The second dimension of the input,
for each input, each row is a sample
and each column is a feature, since
this is one to one mapping, n_in equals
the number of features
"""
n_in = input.get_shape()[1].value
self.input = input
# Initiate the weight for the input layer
w = tf.Variable(tf.zeros([n_in,]), name='w')
self.w = w
self.output = self.w * self.input
self.params = [w]
class DenseLayer(object):
# Canonical dense layer
def __init__(self, input, n_out, activation='sigmoid'):
"""
The second dimension of the input,
for each input, each row is a sample
and each column is a feature, since
this is one to one mapping, n_in equals
the number of features
n_out defines how many nodes are there in the
hidden layer
"""
n_in = input.get_shape()[1].value
self.input = input
# Initiate the weight for the input layer
w = tf.Variable(tf.ones([n_in, n_out]), name='w')
b = tf.Variable(tf.ones([n_out]), name='b')

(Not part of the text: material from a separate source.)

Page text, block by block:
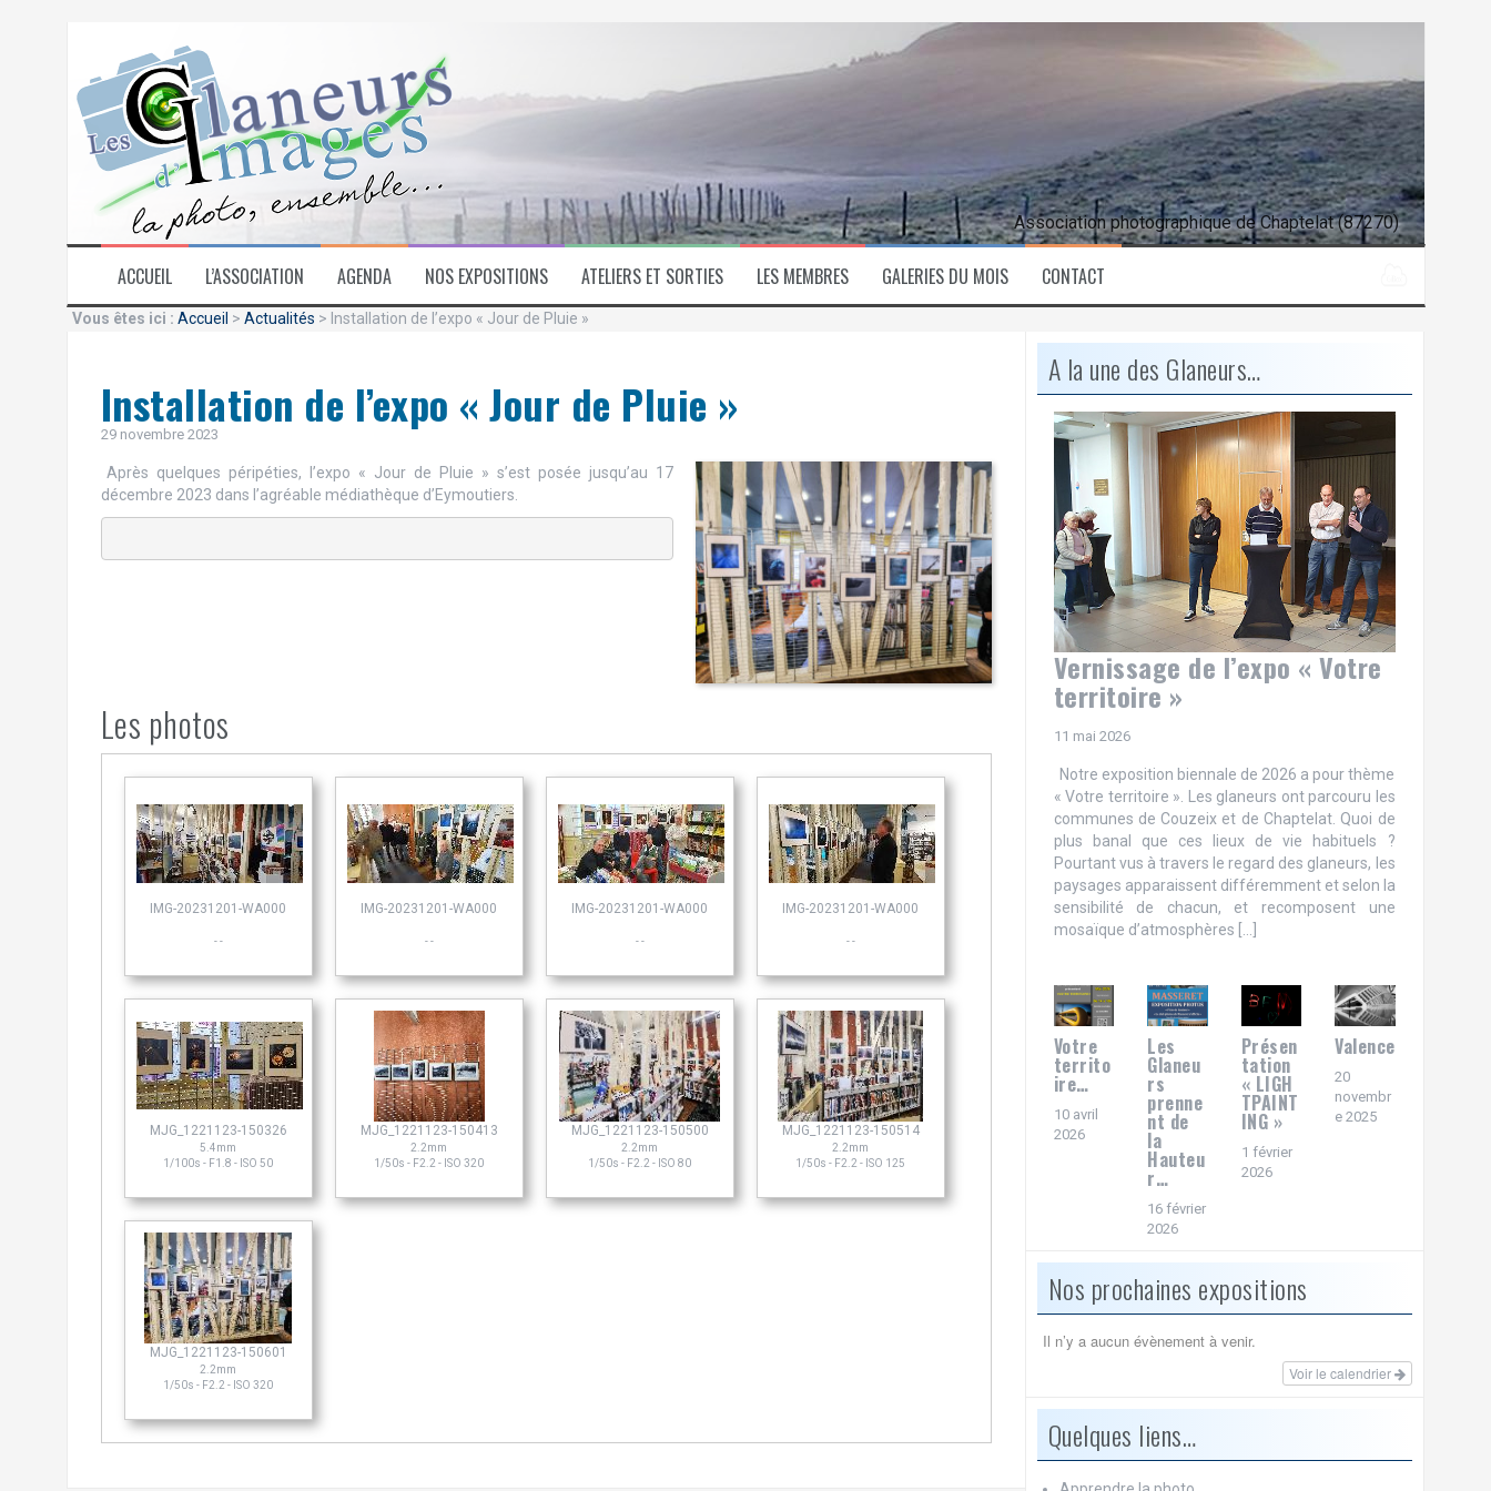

output = tf.add(tf.matmul(input, w), b)
output = activate(output, activation)
self.w = w
self.b = b
self.output = output
self.params = [w]
class SoftmaxLayer(object):
def __init__(self, input, n_out, y):
"""
The second dimension of the input,
for each input, each row is a sample
and each column is a feature, since
this is one to one mapping, n_in equals
the number of features
n_out defines how many nodes are there in the
hidden layer
"""
n_in = input.get_shape()[1].value
self.input = input
# Initiate the weight and biases for this layer
w = tf.Variable(tf.random_normal([n_in, n_out]), name='w')
b = tf.Variable(tf.random_normal([n_out]), name='b')

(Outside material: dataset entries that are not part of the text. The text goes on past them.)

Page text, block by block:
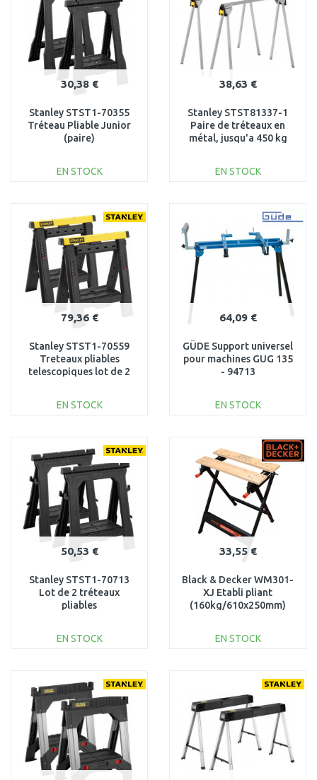
30,38 €
Stanley STST1-70355
Tréteau Pliable Junior
(paire)
EN STOCK
Au comparatif
38,63 €
Stanley STST81337-1
Paire de tréteaux en
métal, jusqu'a 450 kg
EN STOCK
Au comparatif
79,36 €
Stanley STST1-70559
Treteaux pliables
telescopiques lot de 2
EN STOCK
Au comparatif
64,09 €
GÜDE Support universel
pour machines GUG 135
- 94713
EN STOCK
Au comparatif
50,53 €
Stanley STST1-70713
Lot de 2 tréteaux
pliables
EN STOCK
Au comparatif
33,55 €
Black & Decker WM301-
XJ Etabli pliant
(160kg/610x250mm)
EN STOCK
Au comparatif
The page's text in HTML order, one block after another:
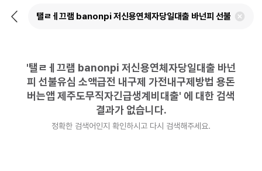
뒤
검
'탤ㄹㅔ끄램 banonpi 저신용연체자당일대출 바넌
피 선불유심 소액급전 내구제 가전내구제방법 용돈
버는앱 제주도무직자긴급생계비대출' 에 대한 검색
결과가 없습니다.
정확한 검색어인지 확인하시고 다시 검색해주세요.
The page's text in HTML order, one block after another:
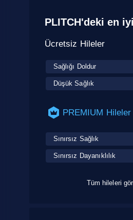
PLITCH'deki en
Ücretsiz Hileler
Sağlığı Doldur
Düşük Sağlık
PREMIUM Hileler
Sınırsız Sağlık
Sınırsız Dayanıklılık
Tüm hileleri gör
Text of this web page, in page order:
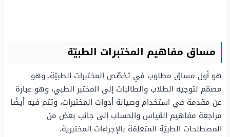
مساق مفاهيم المختبرات الطبيّة
هو أول مساق مطلوب في تخصّص المختبرات الطبيّة، وهو
مصمّم لتوجيه الطلاب والطالبات إلى المختبر الطبي، وهو عبارة
عن مقدمة في استخدام وصيانة أدوات المختبرات، وتتم فيه أيضًا
مراجعة مفاهيم القياس والحساب إلى جانب بعض من
المصطلحات الطبيّة المتعلقة بالإجراءات المختبرية.
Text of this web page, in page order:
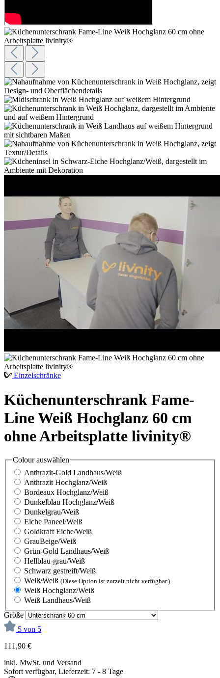
Einzelschränke
Küchenunterschrank Fame-
Line Weiß Hochglanz 60 cm
ohne Arbeitsplatte livinity®
Colourauswählen
Anthrazit-Gold Landhaus/Weiß
Anthrazit Hochglanz/Weiß
Bordeaux Hochglanz/Weiß
Dunkelblau Hochglanz/Weiß
Dunkelgrau/Weiß
Eiche Paneel/Weiß
Goldkraft Eiche/Weiß
GrauBeige/Weiß
Grün-Gold Landhaus/Weiß
Hellblau-grau/Weiß
Schwarz gestreift/Weiß
Weiß/Weiß (Diese Option ist zurzeit nicht verfügbar.)
Weiß Hochglanz/Weiß
Weiß Landhaus/Weiß
Größe
5 von 5
111,90 €
inkl. MwSt. und Versand
Sofort verfügbar, Lieferzeit: 7 - 8 Tage
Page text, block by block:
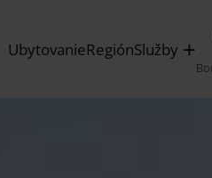
UbytovanieRegiónSlužby
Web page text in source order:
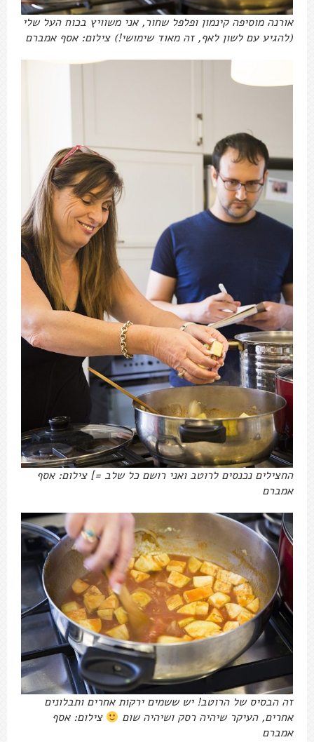
אורנה מוסיפה קינמון ופלפל שחור, אני משוויץ בכוח העל שלי
(להגיע עם לשון לאף, זה מאוד שימושי!) צילום: אסף אמברם
החצילים נכנסים לרוטב ואני רושם כל שלב =] צילום: אסף
אמברם
זה הבסיס של הרוטב! יש ששמים ירקות אחרים ותבלונים
אחרים, העיקר שיהיה רסק ושיהיה שום
צילום: אסף
אמברם
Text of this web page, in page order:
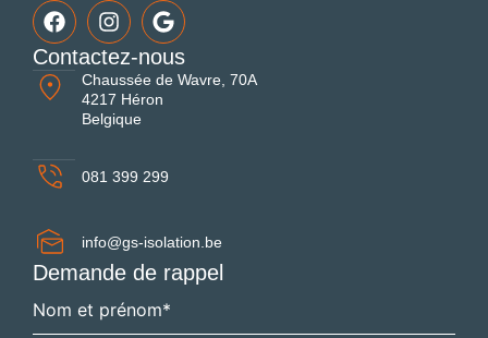
Contactez-nous
Chaussée de Wavre, 70A
4217 Héron
Belgique
081 399 299
info@gs-isolation.be
Demande de rappel
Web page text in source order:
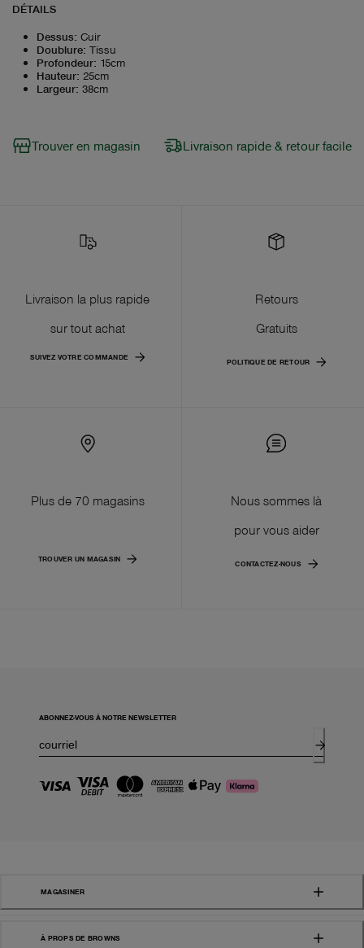
DÉTAILS
Dessus: Cuir
Doublure: Tissu
Profondeur: 15cm
Hauteur: 25cm
Largeur: 38cm
Trouver en magasin Livraison rapide & retour facile
Livraison la plus rapide
sur tout achat
SUIVEZ VOTRE COMMANDE
Retours
Gratuits
POLITIQUE DE RETOUR
Plus de 70 magasins
TROUVER UN MAGASIN
Nous sommes là
pour vous aider
CONTACTEZ-NOUS
ABONNEZ-VOUS À NOTRE NEWSLETTER
MAGASINER
À PROPS DE BROWNS
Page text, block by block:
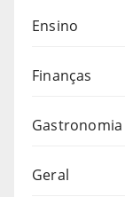
Ensino
Finanças
Gastronomia
Geral
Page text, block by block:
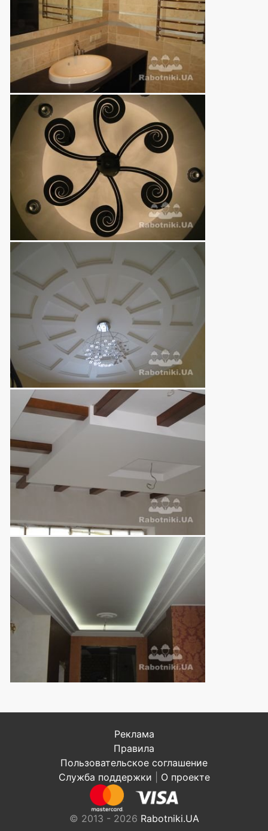
Реклама
Правила
Пользовательское соглашение
Служба поддержки
О проекте
© 2013 - 2026 Rabotniki.UA
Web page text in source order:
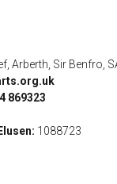
Arberth, Sir Benfro,
869323
1088723
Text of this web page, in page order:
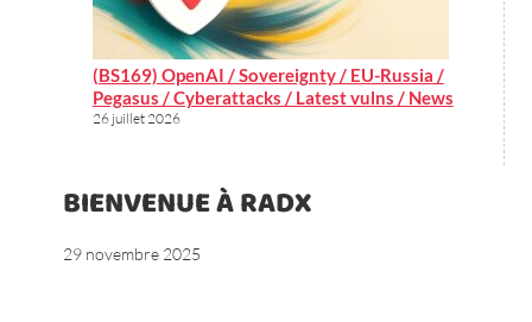
(BS169) OpenAI / Sovereignty / EU-Russia /
Pegasus / Cyberattacks / Latest vulns / News
26 juillet 2026
BIENVENUE À RADX
29 novembre 2025
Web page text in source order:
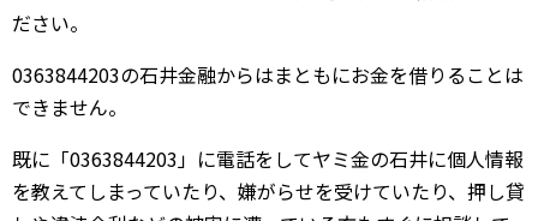
ださい。
0363844203の石井金融からはまともにお金を借りることは
できません。
既に「0363844203」に電話をしてヤミ金の石井に個人情報
を教えてしまっていたり、嫌がらせを受けていたり、押し貸
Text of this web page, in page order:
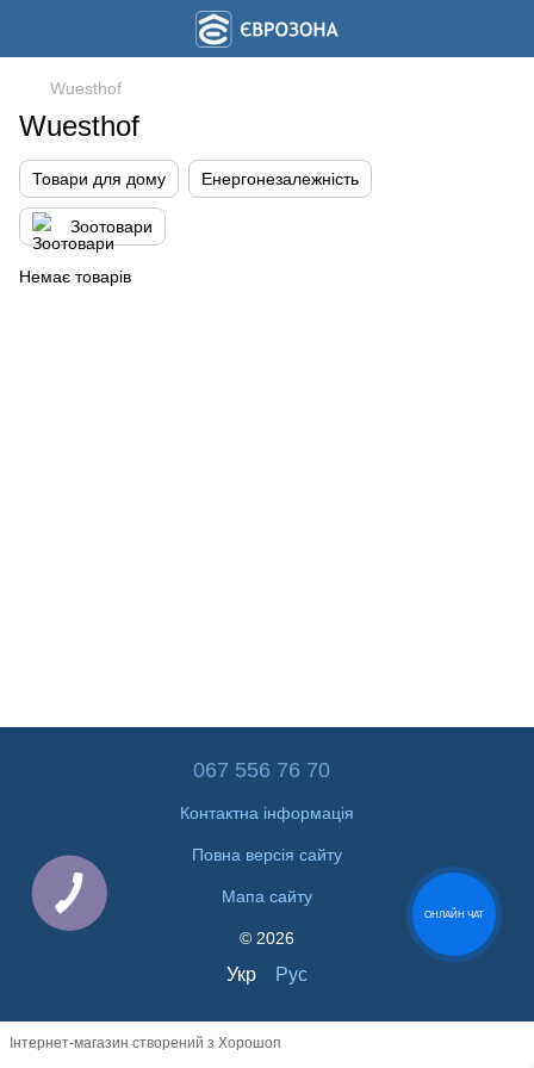
Wuesthof
Wuesthof
Товари для дому Енергонезалежність
Зоотовари
Немає товарів
067 556 76 70
Контактна інформація
Повна версія сайту
Мапа сайту
© 2026
Укр Рус
Інтернет-магазин створений з Хорошоп
ОНЛАЙН ЧАТ

pred = tf.add(tf.matmul(input, w), b)
cost = tf.reduce_mean(tf.nn.softmax_cross_entropy_with_logits(pred, y))
self.y = y
self.w = w
self.b = b
self.cost = cost
self.params= [w]
Gradient descent algorithms such as Adam do not give exact zeros when using l1 regularization. Instead, something like ftrl or proximal adagrad can give you exact zeros.